Pride may be allowed to this or that degree, else a man cannot keep up his dignity. In gluttony there must be eating, in drunkenness there must be drinking; 'tis not the eating, nor 'tis not the drinking that must be blamed, but the excess. So in pride.-Selden.

XXXVI.

Those beings only are fit for solitude, who like nobody, are like nobody, and are liked by nobody.-Zimmerman.

XXXVII.

General, abstract truth is the most precious of all blessings; without it man is blind. it is the eye of reason. -Rousseau.

XXXVIII.

You cannot spend money in luxury without doing good to the poor.
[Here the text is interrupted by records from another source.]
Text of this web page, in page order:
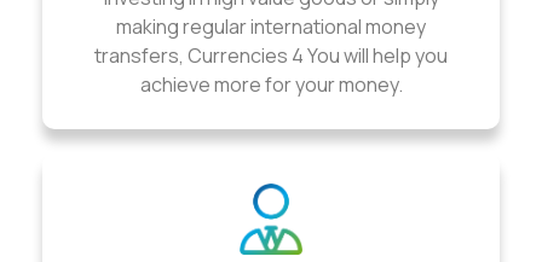
making regular international money
transfers, Currencies 4 You will help you
achieve more for your money.
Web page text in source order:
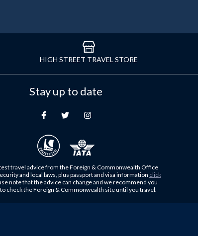
HIGH STREET TRAVEL STORE
Stay up to date
travel advice from the Foreign & Commonwealth Office
and local laws, plus passport and visa information click
note that the advice can change and we recommend you
check the Foreign & Commonwealth site until you travel.
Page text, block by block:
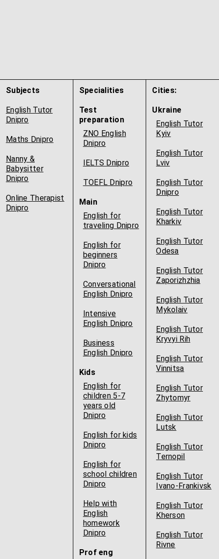
Subjects
English Tutor
Dnipro
Maths Dnipro
Nanny &
Babysitter
Dnipro
Online Therapist
Dnipro
Specialities
Test
preparation
ZNO English
Dnipro
IELTS Dnipro
TOEFL Dnipro
Main
English for
traveling Dnipro
English for
beginners
Dnipro
Conversational
English Dnipro
Intensive
English Dnipro
Business
English Dnipro
Kids
English for
children 5-7
years old
Dnipro
English for kids
Dnipro
English for
school children
Dnipro
Help with
English
homework
Dnipro
Prof eng
Cities:
Ukraine
English Tutor
Kyiv
English Tutor
Lviv
English Tutor
Dnipro
English Tutor
Kharkiv
English Tutor
Odesa
English Tutor
Zaporizhzhia
English Tutor
Mykolaiv
English Tutor
Kryvyi Rih
English Tutor
Vinnitsa
English Tutor
Zhytomyr
English Tutor
Lutsk
English Tutor
Ternopil
English Tutor
Ivano-Frankivsk
English Tutor
Kherson
English Tutor
Rivne
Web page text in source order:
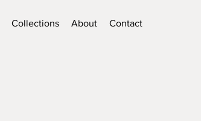
Collections About Contact
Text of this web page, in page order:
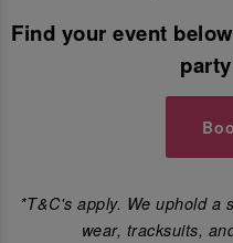
Find your event
*T&C's apply. We uphold a
wear, tracksuits,
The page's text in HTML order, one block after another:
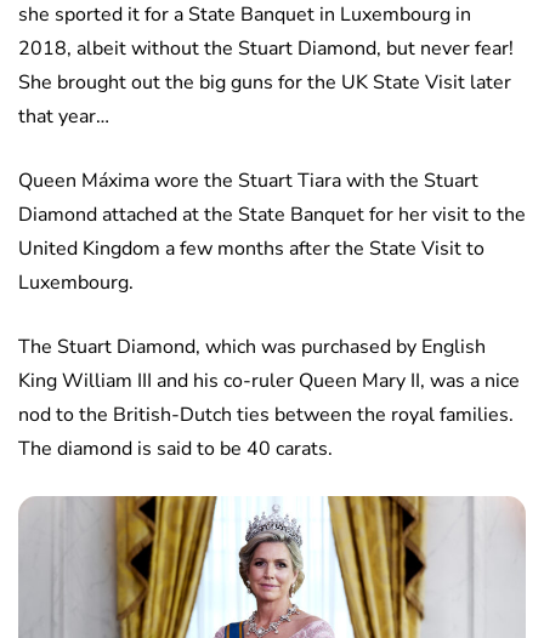
she sported it for a State Banquet in Luxembourg in
2018, albeit without the Stuart Diamond, but never fear!
She brought out the big guns for the UK State Visit later
that year…
Queen Máxima wore the Stuart Tiara with the Stuart
Diamond attached at the State Banquet for her visit to the
United Kingdom a few months after the State Visit to
Luxembourg.
The Stuart Diamond, which was purchased by English
King William III and his co-ruler Queen Mary II, was a nice
nod to the British-Dutch ties between the royal families.
The diamond is said to be 40 carats.
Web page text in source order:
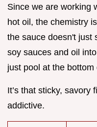
Since we are working
hot oil, the chemistry
the sauce doesn't just
soy sauces and oil
just pool at the bottom
It’s that sticky, savory
addictive.
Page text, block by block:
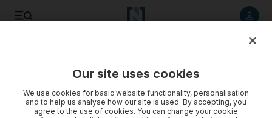
Amina Orfi – Egypt's unapologetic squash world champion
Our site uses cookies
We use cookies for basic website functionality, personalisation
and to help us analyse how our site is used. By accepting, you
agree to the use of cookies. You can change your cookie
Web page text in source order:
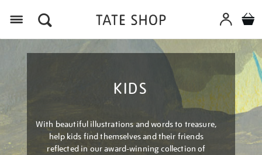
KIDS
With beautiful illustrations and words to treasure,
help kids find themselves and their friends
reflected in our award-winning collection of
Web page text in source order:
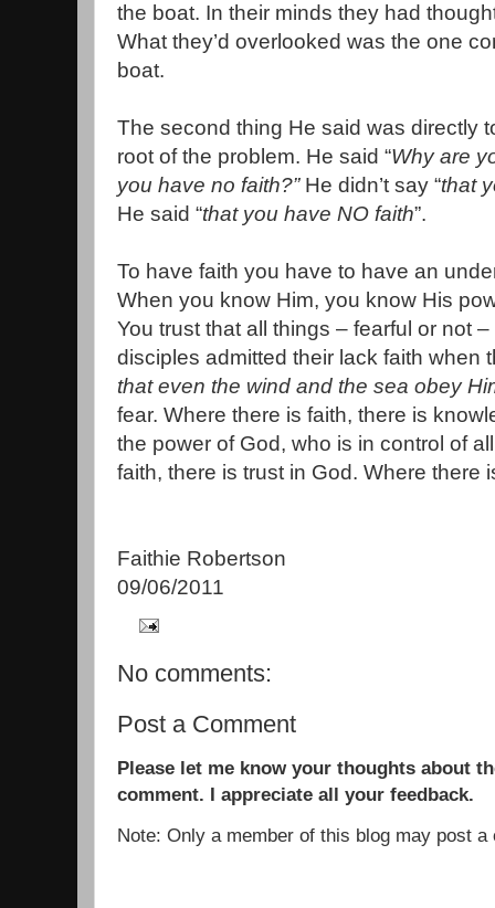
the boat. In their minds they had
What they’d overlooked was the one
boat.
The second thing He said was directly
root of the problem. He said “Why are
you have no faith?” He didn’t say “that
He said “that you have NO faith”.
To have faith you have to have an
When you know Him, you know His
You trust that all things – fearful or not
disciples admitted their lack faith when
that even the wind and the sea obey
fear. Where there is faith, there is
the power of God, who is in control of
faith, there is trust in God. Where there
Faithie Robertson
09/06/2011
No comments:
Post a Comment
Please let me know your thoughts about
comment. I appreciate all your feedback.
Note: Only a member of this blog may post a
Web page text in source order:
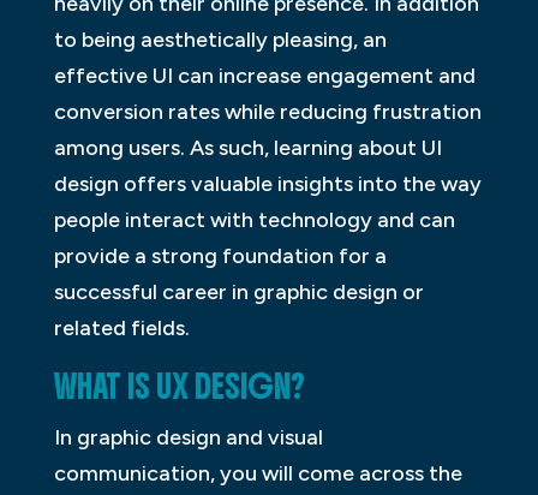
to being aesthetically pleasing, an
effective UI can increase engagement and
conversion rates while reducing frustration
among users. As such, learning about UI
design offers valuable insights into the way
people interact with technology and can
provide a strong foundation for a
successful career in graphic design or
related fields.
WHAT IS UX DESIGN?
In graphic design and visual
communication, you will come across the
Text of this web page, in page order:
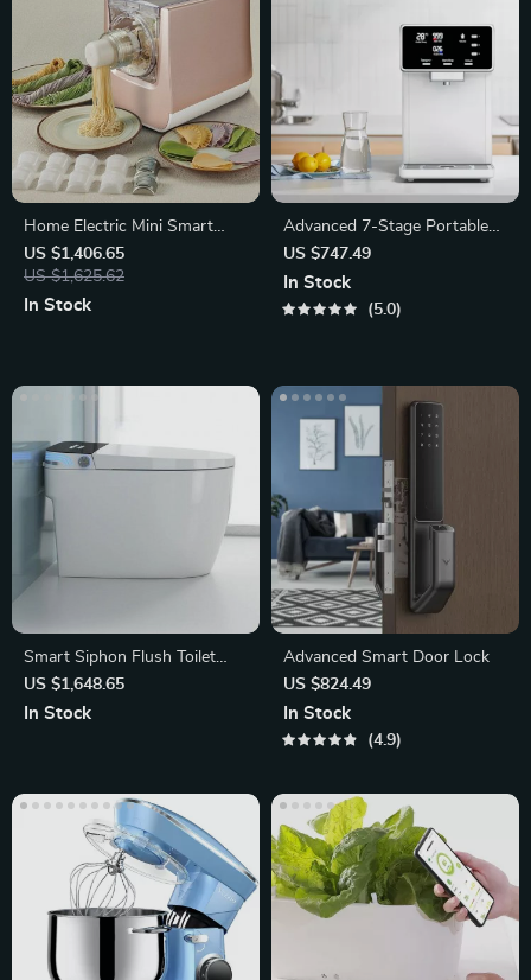
Home Electric Mini Smart
Pasta Macaroni Noodle Maker
US $1,406.65
US $1,625.62
In Stock
Advanced 7-Stage Portable
RO Water Filter
US $747.49
In Stock
5.0
Smart Siphon Flush Toilet
with Remote & Concealed
Tank
US $1,648.65
In Stock
Advanced Smart Door Lock
US $824.49
In Stock
4.9
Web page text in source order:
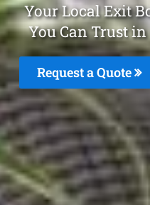
Your Local Exit
You Can Trust
Request a Quote
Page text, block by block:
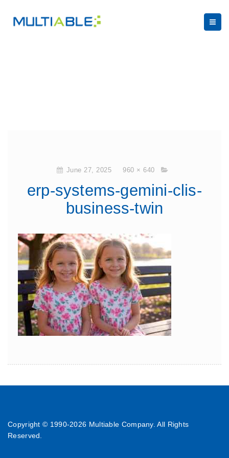
June 27, 2025 960 × 640
erp-systems-gemini-clis-
business-twin
Copyright © 1990-2026 Multiable Company. All Rights
Reserved.
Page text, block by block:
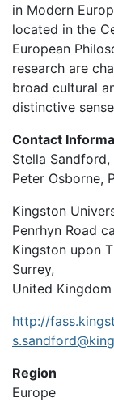
in Modern
located in the
European
research are
broad cultural
distinctive
Contact
Stella
Peter Osborne,
Kingston
Penrhyn Road
Kingston upon
Surrey,
United Kingdom
http://
Region
Europe
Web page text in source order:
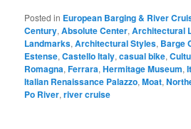
Posted in European Barging & River
Century,Absolute Center,Architectural
Landmarks,Architectural Styles, Barge
Estense,Castello Italy,casual bike,
Romagna,Ferrara,Hermitage Museum,
Italian Renaissance Palazzo,Moat,
Po River,river cruise
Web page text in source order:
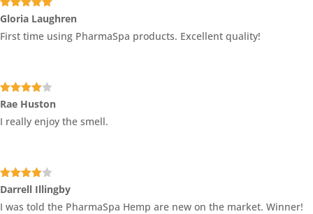
Rated5 out
of 5
Gloria Laughren
First time using PharmaSpa products. Excellent quality!
Rated4
out of 5
Rae Huston
I really enjoy the smell.
Rated4
out of 5
Darrell Illingby
I was told the PharmaSpa Hemp are new on the market. Winner!

Nay, you do more good to them by spending it in luxury-you make them exert industry, whereas, by giving it, you keep them idle.-Johnson.

XXXIX.

In proportion that credulity is a more peaceful possession of the mind than curiosity, so far preferable is that wisdom which converses about the surface, to that pretended philosophy which enters into the depth of things, and then comes back gravely with informations and discoveries, that in the inside they are good for nothing.Swift.

XL.

How often at our theatre, has the tear of sympathy and burst of laughter been repressed by a malignant species of pride, refusing approbation to the author and actor, and renouncing society with the audience.-Smollet.

XLI.

In tragedy, the poet who flourished in the scene, is damned in the ruelle; nay more, is not esteemed a good poet, by those who see and hear his extravagances with delight. They are a sort of stately fustian and lofty childishness. Nothing but nature can give a sincere pleasure: where that is not imitated, 'tis grotesque paint ing; the fine woman ends in a fish's tail.-Dryden.

XLII.

When a philosopher has once laid hold of a favourite principle, which, perhaps, accounts for many natural effects, he extends the same principle over the whole creation, and reduces it to every phenomenon, though by the most violent and absurd reasoning. Our own mind being narrow and contracted, we cannot extend our conception to the variety and extent of nature; but imagine that she is as much bounded in her operations as we are in our speculation.-Hume.

XLIII.

A contented mind is the greatest blessing a man can enjoy in this world; and if in the present life his happiness arises from the subduing of his desires, it will arise in the next from the gratification of them.-Addison.

XLIV.

To be a beggar, it will cost the richest candidate every groat he is worth; so, before one commence a true critic, it will cost a man all the good qualities of his mind, which, perhaps, for a less purchase, would be thought but an indifferent bargain.-Swift.

XLV.

Nothing is more evident than that divers persons, no other way remarkable, have each a strong disposition to the formation of some particular trope or figure. Aristotle saith that the hyperbole is an ornament fit for young men of quality; accordingly, we find in those gentlemen a wonderful propensity towards it, which is marvellously improved by travelling. soldiers also and seamen are happy in the same figure. The periphrasis or circumlocution is the peculiar talent of country farmers; the prologue and apologue, of oid men at clubs; the illipsis, or speech by half words, of ministers and politicians; the aposiopesis, of courtiers; the liotes and diminution of ladies, whisperers, and backbiters; and the andiplosis, of common criers and hawkers, who, by redoubling the same words, persuade people to buy their oysters, green hastings, or new ballads. Epithets may be found in great plenty at Billingsgate; sarcasm and irony learned upon the water; and the epiphonema or exclamation frequently from the bear-garden, and as frequently from the hear him," of the house of commons.-Pope.

XLVI.

-Slander lives upon succession ;

For ever hous'd when once it gets possession.